[Dataset entries]
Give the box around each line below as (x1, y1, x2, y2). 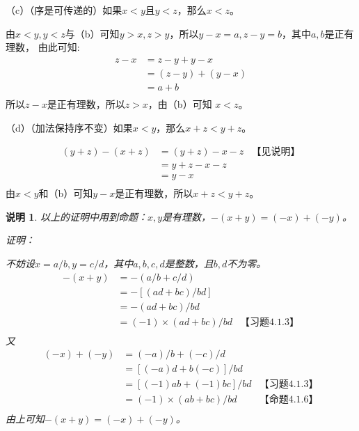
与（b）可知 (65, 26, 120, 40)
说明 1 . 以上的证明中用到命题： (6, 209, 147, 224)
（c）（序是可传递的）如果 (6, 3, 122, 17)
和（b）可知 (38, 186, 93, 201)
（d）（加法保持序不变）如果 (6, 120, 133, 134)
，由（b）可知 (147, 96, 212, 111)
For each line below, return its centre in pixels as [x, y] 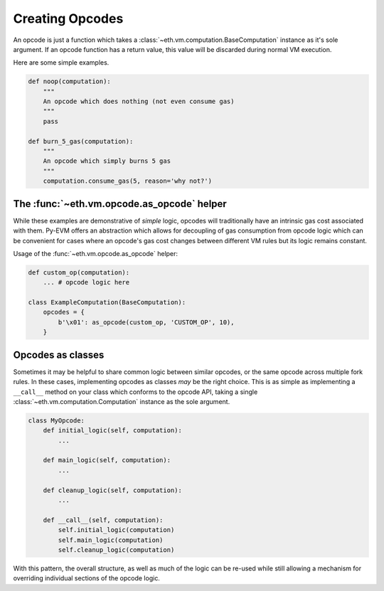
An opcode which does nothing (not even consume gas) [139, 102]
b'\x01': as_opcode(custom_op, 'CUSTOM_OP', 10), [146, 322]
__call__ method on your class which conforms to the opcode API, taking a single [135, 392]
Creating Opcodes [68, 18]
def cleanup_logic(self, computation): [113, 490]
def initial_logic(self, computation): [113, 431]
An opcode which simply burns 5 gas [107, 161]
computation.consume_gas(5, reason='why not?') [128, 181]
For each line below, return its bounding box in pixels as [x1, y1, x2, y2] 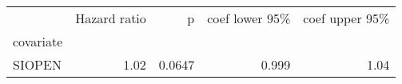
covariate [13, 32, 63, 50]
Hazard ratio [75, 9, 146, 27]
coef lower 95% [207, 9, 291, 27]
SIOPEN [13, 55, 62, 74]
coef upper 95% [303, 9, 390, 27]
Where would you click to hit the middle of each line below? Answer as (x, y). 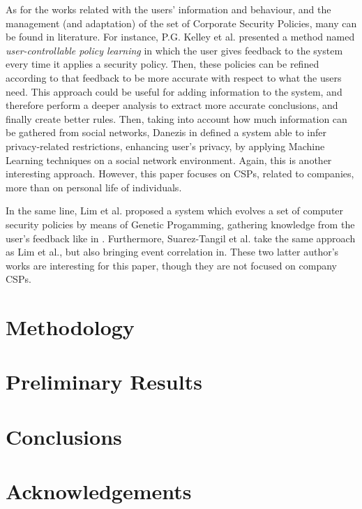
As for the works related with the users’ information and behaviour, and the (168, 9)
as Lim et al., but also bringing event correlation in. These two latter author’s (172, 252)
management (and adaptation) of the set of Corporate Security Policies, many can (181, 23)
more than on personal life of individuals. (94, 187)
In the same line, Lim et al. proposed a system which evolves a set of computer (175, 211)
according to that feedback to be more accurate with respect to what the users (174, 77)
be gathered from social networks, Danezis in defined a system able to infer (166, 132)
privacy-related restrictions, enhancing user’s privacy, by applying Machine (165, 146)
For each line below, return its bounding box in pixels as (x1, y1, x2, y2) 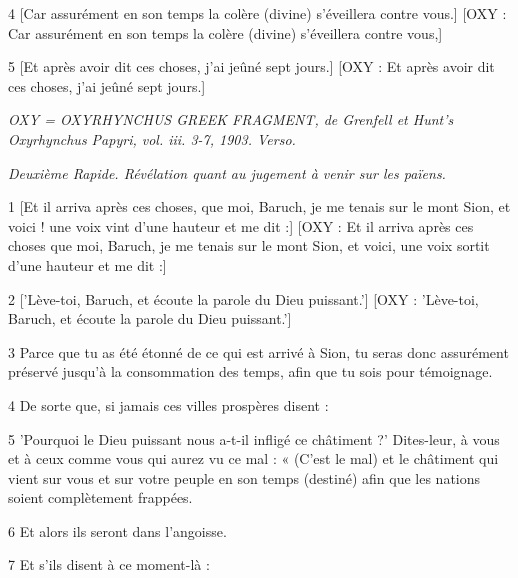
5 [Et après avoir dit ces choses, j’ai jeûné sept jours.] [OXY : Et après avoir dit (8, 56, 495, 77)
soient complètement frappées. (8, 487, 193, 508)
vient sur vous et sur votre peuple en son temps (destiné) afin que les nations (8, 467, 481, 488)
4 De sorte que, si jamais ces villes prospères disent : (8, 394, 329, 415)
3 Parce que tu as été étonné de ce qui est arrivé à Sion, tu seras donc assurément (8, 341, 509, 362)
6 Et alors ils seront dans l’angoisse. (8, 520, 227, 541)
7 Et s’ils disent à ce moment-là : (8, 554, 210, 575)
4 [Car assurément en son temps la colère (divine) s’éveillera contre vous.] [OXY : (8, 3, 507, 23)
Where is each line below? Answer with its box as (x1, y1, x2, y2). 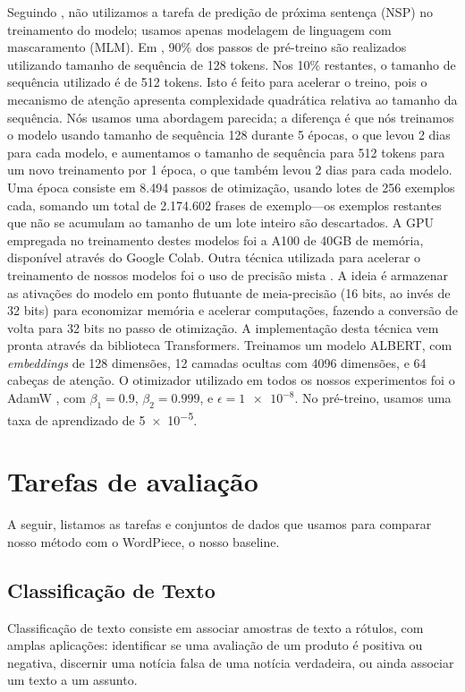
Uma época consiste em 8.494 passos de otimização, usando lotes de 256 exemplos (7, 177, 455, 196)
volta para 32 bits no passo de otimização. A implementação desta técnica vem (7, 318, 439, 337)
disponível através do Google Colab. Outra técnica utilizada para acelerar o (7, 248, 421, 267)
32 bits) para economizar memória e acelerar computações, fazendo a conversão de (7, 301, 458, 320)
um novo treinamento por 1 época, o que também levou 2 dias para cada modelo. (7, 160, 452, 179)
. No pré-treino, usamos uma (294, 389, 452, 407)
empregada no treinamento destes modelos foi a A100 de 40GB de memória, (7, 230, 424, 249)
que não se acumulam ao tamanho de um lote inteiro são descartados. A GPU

▸ Exercise description: Set down all of the entries exactly. Leave the pictures out.

▸ Solved exercise:
Give the box around each line below as (x1, y1, x2, y2). 
与（b）可知 (65, 26, 120, 40)
说明 1 . 以上的证明中用到命题： (6, 209, 147, 224)
（c）（序是可传递的）如果 (6, 3, 122, 17)
和（b）可知 (38, 186, 93, 201)
（d）（加法保持序不变）如果 (6, 120, 133, 134)
，由（b）可知 (147, 96, 212, 111)
For each line below, return its centre in pixels as [x, y] 
An opcode which does nothing (not even consume gas) [139, 102]
b'\x01': as_opcode(custom_op, 'CUSTOM_OP', 10), [146, 322]
__call__ method on your class which conforms to the opcode API, taking a single [135, 392]
Creating Opcodes [68, 18]
def cleanup_logic(self, computation): [113, 490]
def initial_logic(self, computation): [113, 431]
An opcode which simply burns 5 gas [107, 161]
computation.consume_gas(5, reason='why not?') [128, 181]
For each line below, return its bounding box in pixels as [x1, y1, x2, y2] 
covariate [13, 32, 63, 50]
Hazard ratio [75, 9, 146, 27]
coef lower 95% [207, 9, 291, 27]
SIOPEN [13, 55, 62, 74]
coef upper 95% [303, 9, 390, 27]
Where would you click to hit the middle of each line below? Answer as (x, y). 
As for the works related with the users’ information and behaviour, and the (168, 9)
as Lim et al., but also bringing event correlation in. These two latter author’s (172, 252)
management (and adaptation) of the set of Corporate Security Policies, many can (181, 23)
more than on personal life of individuals. (94, 187)
In the same line, Lim et al. proposed a system which evolves a set of computer (175, 211)
according to that feedback to be more accurate with respect to what the users (174, 77)
be gathered from social networks, Danezis in defined a system able to infer (166, 132)
privacy-related restrictions, enhancing user’s privacy, by applying Machine (165, 146)
For each line below, return its bounding box in pixels as (x1, y1, x2, y2) 
5 [Et après avoir dit ces choses, j’ai jeûné sept jours.] [OXY : Et après avoir dit (8, 56, 495, 77)
soient complètement frappées. (8, 487, 193, 508)
vient sur vous et sur votre peuple en son temps (destiné) afin que les nations (8, 467, 481, 488)
4 De sorte que, si jamais ces villes prospères disent : (8, 394, 329, 415)
3 Parce que tu as été étonné de ce qui est arrivé à Sion, tu seras donc assurément (8, 341, 509, 362)
6 Et alors ils seront dans l’angoisse. (8, 520, 227, 541)
7 Et s’ils disent à ce moment-là : (8, 554, 210, 575)
4 [Car assurément en son temps la colère (divine) s’éveillera contre vous.] [OXY : (8, 3, 507, 23)
Where is each line below? Answer with its box as (x1, y1, x2, y2). 
Uma época consiste em 8.494 passos de otimização, usando lotes de 256 exemplos (7, 177, 455, 196)
volta para 32 bits no passo de otimização. A implementação desta técnica vem (7, 318, 439, 337)
disponível através do Google Colab. Outra técnica utilizada para acelerar o (7, 248, 421, 267)
32 bits) para economizar memória e acelerar computações, fazendo a conversão de (7, 301, 458, 320)
um novo treinamento por 1 época, o que também levou 2 dias para cada modelo. (7, 160, 452, 179)
. No pré-treino, usamos uma (294, 389, 452, 407)
empregada no treinamento destes modelos foi a A100 de 40GB de memória, (7, 230, 424, 249)
que não se acumulam ao tamanho de um lote inteiro são descartados. A GPU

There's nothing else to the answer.